Under the proposed ordinance, citizens would be prohibited from "knowingly or recklessly" reporting crimes or potential crimes "if such report is based&#8230;on the individuals' membership in a protected class and not on a reasonable suspicion of criminal activity in consideration of all available facts and the totality of the circumstances."

Anyone determined to have violated the ordinance would face a potential $500 fine, according to WOOD. 
"They look bad because they approach individuals who are people of color, and it appears the police department is biased when really they're responding to phone calls made by the community and it appears that a number of those are motivated by people in a discriminatory way," he explained.

Resident Lisa Wood told the commission that she is in favor of the ordinance because she is concerned about the welfare of her biracial grandchildren, WOOD reported.

"I am appalled that I live in a city that has to have an ordinance that tells people not to call the police on people because of the color of their skin," Wood said. "I refuse to let them grow up in that kind of world."

Grand Rapids Diversity and Inclusion Manager Patti Caudill said that the ordinance is not intended to discourage people from placing 911 calls, according to MLive.

"Call the police, but if you're calling because your neighbors are having a barbecue and you're calling because of some implicit bias because they're people of color, we don't want to see that," Caudill said.

Proponents of the ordinance claim that law enforcement officers have needlessly been dispatched to multiple scenes unnecessarily due to discrimination or implicit bias on the part of citizens reporting alleged crimes, MLive reported.

"Often times, the Grand Rapids Police Department ends up being caught in the middle of what is a bigger community problem," LINC Up advocacy group director Jeremy DeRoo said. 
"It is good that we as a community value leaving people alone and letting them live their lives without fear of discrimination, but we already have laws saying it's illegal to discriminate based on their protected class, and to create additional redundant legislation does nothing," one resident said, according to WOOD.

The city commission is scheduled to vote on the ordinance sometime after May 14.
"If you're in a park or see someone coming through the neighborhood who doesn't look like you, check your bias before you call the police," she added, according to The Washington Post.

Critics noted that the proposed ordinance would be difficult to enforce because the intent of the person calling police is not always known.

"How will investigators of the alleged bias determine what is truly a sinister and criminal motive from a simple misunderstanding?" one citizen asked the commission, according to The Washington Post.

Others expressed concerns that people would likely hesitate to report crimes to police out of fear of making a mistake and being criminally charged.

Law enforcement agencies generally encourage people to report suspicious behavior, even if they don't know a crime is being committed.

Citizens also noted that filing a false police report is already an illegal act, and argued that the new ordinance is redundant.


----------



## Kilvinsky (Jan 15, 2007)

Citizens also noted that filing a false police report is already an illegal act, and argued that the new ordinance is redundant.


----------



## AB7 (Feb 12, 2019)

This new ordinance definitely seems like it won’t cause any problems. *eye roll*


----------



## CCCSD (Jul 30, 2017)




----------



## pahapoika (Nov 5, 2006)

Case like this happened years ago in the neighboring suburb of Boston.
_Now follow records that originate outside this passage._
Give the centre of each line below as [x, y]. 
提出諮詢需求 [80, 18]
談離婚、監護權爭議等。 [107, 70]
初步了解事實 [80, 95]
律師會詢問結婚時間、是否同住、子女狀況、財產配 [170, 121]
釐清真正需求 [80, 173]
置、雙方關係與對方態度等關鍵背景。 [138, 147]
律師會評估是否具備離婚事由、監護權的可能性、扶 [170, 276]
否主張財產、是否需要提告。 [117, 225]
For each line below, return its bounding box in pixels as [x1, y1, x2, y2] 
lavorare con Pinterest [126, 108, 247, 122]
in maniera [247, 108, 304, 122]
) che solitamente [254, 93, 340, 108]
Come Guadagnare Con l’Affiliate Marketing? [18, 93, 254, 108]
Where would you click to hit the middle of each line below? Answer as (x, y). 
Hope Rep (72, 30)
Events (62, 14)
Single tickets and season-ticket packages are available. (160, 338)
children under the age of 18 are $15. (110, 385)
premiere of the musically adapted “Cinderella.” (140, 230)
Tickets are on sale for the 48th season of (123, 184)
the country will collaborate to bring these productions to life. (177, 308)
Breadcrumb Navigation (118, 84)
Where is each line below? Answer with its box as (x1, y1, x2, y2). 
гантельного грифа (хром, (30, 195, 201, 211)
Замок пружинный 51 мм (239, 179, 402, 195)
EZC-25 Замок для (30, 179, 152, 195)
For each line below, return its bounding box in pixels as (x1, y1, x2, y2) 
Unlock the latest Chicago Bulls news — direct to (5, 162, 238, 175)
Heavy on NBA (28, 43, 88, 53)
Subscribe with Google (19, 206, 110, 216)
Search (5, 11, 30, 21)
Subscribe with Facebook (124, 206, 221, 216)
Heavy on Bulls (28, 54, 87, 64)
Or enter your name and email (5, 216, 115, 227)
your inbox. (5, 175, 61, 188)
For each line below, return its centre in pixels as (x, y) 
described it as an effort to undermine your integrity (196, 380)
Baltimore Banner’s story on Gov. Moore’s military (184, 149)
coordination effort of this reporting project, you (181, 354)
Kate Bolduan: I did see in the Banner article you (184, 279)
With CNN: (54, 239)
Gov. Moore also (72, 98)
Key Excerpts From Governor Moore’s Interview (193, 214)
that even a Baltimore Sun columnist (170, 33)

Old woman called the cops because she saw a guy sitting in a car across the street from her house unaware that the neighbors daughter had invited her friend home from high school.

The father was sitting outside waiting to pick the daughter up when the police rolled up on him. They asked him what he was doing, said it was none of their business , copped an attitude and he was arrested.

Turns out he was a lawyer or something like that and sued the balls off of that town. 

That was many moons ago and can't really see any mordern day police department operating in that fashion. Perhaps community activists trying to stay relevant ?

That's a dangerous game . It's detrimental to the city and its relationship with law enforcement.


----------



## HistoryHound (Aug 30, 2008)

People shouldn't be discouraged from reporting something that concerns them. That scenario could have ended differently if the guy had just said that he was there to pick up his kid. Should the neighbor have called? Maybe. Should the police have investigated the report? Absolutely. He may have been there for a legitimate reason, but the only way to know for sure is to ask him. We have people come through the neighborhood selling stuff fairly often in the decent weather. Am I not supposed to call the station about the shady guys pushing discount house cleaning? Should they not respond because when I describe the pair and their vehicle my description doesn't include the word "white"? A few years after we moved here, we got a knock on the door from a detective because one of my neighbors had her house broken into in the middle of the afternoon while she was in her backyard. I didn't see anything then, but you bet your ass I'm calling if I see something shady now.


----------



## Kilvinsky (Jan 15, 2007)

"9-11 what's your emergency?"
"There is a human being acting suspiciously outside my house and has been there at least 15 minutes just hanging around."
"Can you describe him?"
"I didn't say it was a male or a female."
"Can you describe the person?"
"I'd rather not."
"Can I at least ask what the person is doing that seems suspicious?"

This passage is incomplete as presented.